THE PROBLEM =
The required answer is the data below, restated word for word with images omitted.

WORKING DATA =
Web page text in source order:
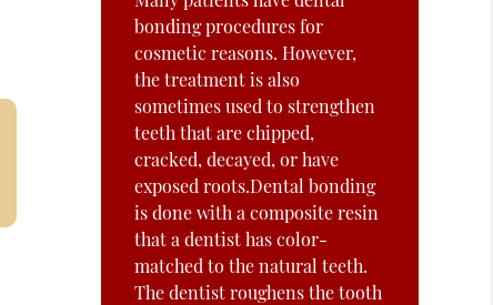
bonding procedures for
cosmetic reasons. However,
the treatment is also
sometimes used to strengthen
teeth that are chipped,
cracked, decayed, or have
exposed roots.Dental bonding
is done with a composite resin
that a dentist has color-
matched to the natural teeth.
The dentist roughens the tooth
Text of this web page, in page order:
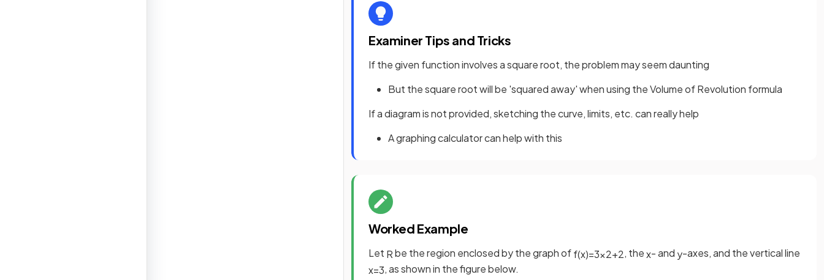
Examiner Tips and Tricks
If the given function involves a square root, the problem may seem daunting
But the square root will be 'squared away' when using the Volume of Revolution formula
If a diagram is not provided, sketching the curve, limits, etc. can really help
A graphing calculator can help with this
Worked Example
Let Rbe the region enclosed by the graph off(x)=3x2+2, thex- and y-axes, and the vertical line
x=3, as shown in the figure below.
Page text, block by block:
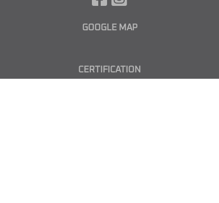
GOOGLE MAP
CERTIFICATION
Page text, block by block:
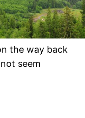
the way back
seem
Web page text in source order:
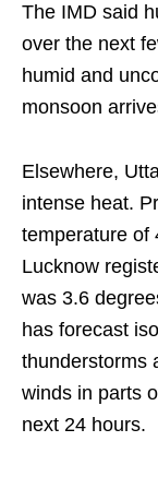
The IMD said
over the next
humid and
monsoon
Elsewhere,
intense heat.
temperature of
Lucknow
was 3.6
has forecast
thunderstorms
winds in parts
next 24 hours.

WRITTEN RESPONSE =
Web page text in source order:
bonding procedures for
cosmetic reasons. However,
the treatment is also
sometimes used to strengthen
teeth that are chipped,
cracked, decayed, or have
exposed roots.Dental bonding
is done with a composite resin
that a dentist has color-
matched to the natural teeth.
The dentist roughens the tooth
Text of this web page, in page order:
Examiner Tips and Tricks
If the given function involves a square root, the problem may seem daunting
But the square root will be 'squared away' when using the Volume of Revolution formula
If a diagram is not provided, sketching the curve, limits, etc. can really help
A graphing calculator can help with this
Worked Example
Let Rbe the region enclosed by the graph off(x)=3x2+2, thex- and y-axes, and the vertical line
x=3, as shown in the figure below.
Page text, block by block:
GOOGLE MAP
CERTIFICATION
Page text, block by block:
the way back
seem
Web page text in source order:
The IMD said
over the next
humid and
monsoon
Elsewhere,
intense heat.
temperature of
Lucknow
was 3.6
has forecast
thunderstorms
winds in parts
next 24 hours.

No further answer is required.